Addressing Bias in Healthcare AI Tools

Researchers from Oxford University’s Nuffield Department of Orthopaedics, Rheumatology and Musculoskeletal Sciences (NDORMS)University College London and the Centre for Ethnic Health Research, supported by Health Data Research UK, have for the first time studied the full detail of ethnicity data in the NHS. They outline the importance of using representative data in healthcare provision and have compiled this information into a research-ready database.
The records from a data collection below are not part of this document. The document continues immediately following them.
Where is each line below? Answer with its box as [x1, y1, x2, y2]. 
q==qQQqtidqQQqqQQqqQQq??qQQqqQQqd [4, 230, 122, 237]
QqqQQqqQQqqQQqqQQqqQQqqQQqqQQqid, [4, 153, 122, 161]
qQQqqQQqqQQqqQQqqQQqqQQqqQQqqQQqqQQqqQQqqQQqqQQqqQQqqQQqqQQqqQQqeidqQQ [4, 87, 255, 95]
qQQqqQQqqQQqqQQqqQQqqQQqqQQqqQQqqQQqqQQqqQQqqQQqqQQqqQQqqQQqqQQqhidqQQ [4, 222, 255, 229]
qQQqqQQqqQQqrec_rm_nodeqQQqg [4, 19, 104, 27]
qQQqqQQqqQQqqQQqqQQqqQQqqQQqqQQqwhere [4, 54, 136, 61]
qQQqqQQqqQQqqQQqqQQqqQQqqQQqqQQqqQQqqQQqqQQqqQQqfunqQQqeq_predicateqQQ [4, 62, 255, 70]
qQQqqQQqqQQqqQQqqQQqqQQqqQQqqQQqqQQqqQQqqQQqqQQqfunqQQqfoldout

The new study, published in Nature Scientific Data, is the first part of a three-phase project that aims to reduce bias in AI health prediction models which are trained on real-world patient data. The project, which addresses ethnicity disparities that were highlighted during the pandemic, is part of the UK Government’s COVID-19 Data and Connectivity National Core Study led by Health Data Research UK.

 

 

The researchers used de-identified data on ethnicity and other characteristics from general practice and hospital health records, accessed safely within NHS England’s Secure Data Environment (SDE) service, via the British Heart Foundation Data Science Centre’s CVD-COVID-UK/COVID-IMPACT Consortium. This is the first time that patient ethnicity data has been studied at this depth and breadth for the whole population of England. The researchers were able to combine records to analyse patient self-identified ethnicity recorded through over 489 potential codes.

Researchers analysed how more than 61 million people in England identified their ethnicity in over 250 different groups. They also looked at the characteristics of those with no record of their ethnicity, and how conflicts in patient ethnicity data can arise. The data, now available for other researchers to use, shows that 1/10 patients lack ethnicity records, and around 12% of patients had conflicting ethnicity codes in their patient records.

Sara Khalid, Associate Professor of Health Informatics and Biomedical Data Science at NDORMS, explained: ‘Health inequity was highlighted during the COVID19 pandemic, where individuals from ethnically diverse backgrounds were disproportionately affected, but the issue is long-standing and multi-faceted.

‘Because AI-based healthcare technology depends on the data that is fed into it, a lack of representative data can lead to biased models that ultimately produce incorrect health assessments. Better data from real-world settings, such as the data we have collected, can lead to better technology and ultimately better health for all.’

Professor Cathie Sudlow, Chief Scientist at Health Data Research UK and Director of its BHF Data Science Centre said: ‘We are delighted to be supporting hundreds of researchers to harness the power of the UK’s rich health data. This study on ethnicity recording highlights how different sources of health data from the whole English population can be accessed and analysed in a safe and secure way, providing insights that are relevant to everyone. The findings will empower health professionals, patients, carers and policy makers to make better decisions that will benefit people of all ages, ethnic groups, and social backgrounds across the country.’

The study assessed the available detail of ethnicity data in NHS England, including across different types of ethnicity codes. For example, NHS hospitals record patient data via 19 ethnicity codes, while GPs use the globally recognised SNOMED-CT Codes, of which there are 489. However, health researchers lose the finer detail from these recording systems as they typically collapse these groups into just 5 or 6, potentially leading to less accurate research.

The researchers plan to demonstrate the value of these findings in the subsequent phases of the project, which will first focus on using these detailed results on ethnicity data to better describe how different ethnicities were impacted by the COVID-19 pandemic, and then feed into more equitable artificial intelligence and machine learning tools suitable for use by diverse patient groups.

The full paper ‘Ethnicity data resource in population-wide health records: completeness, coverage and granularity of diversity‘ is published in Nature Scientific Data.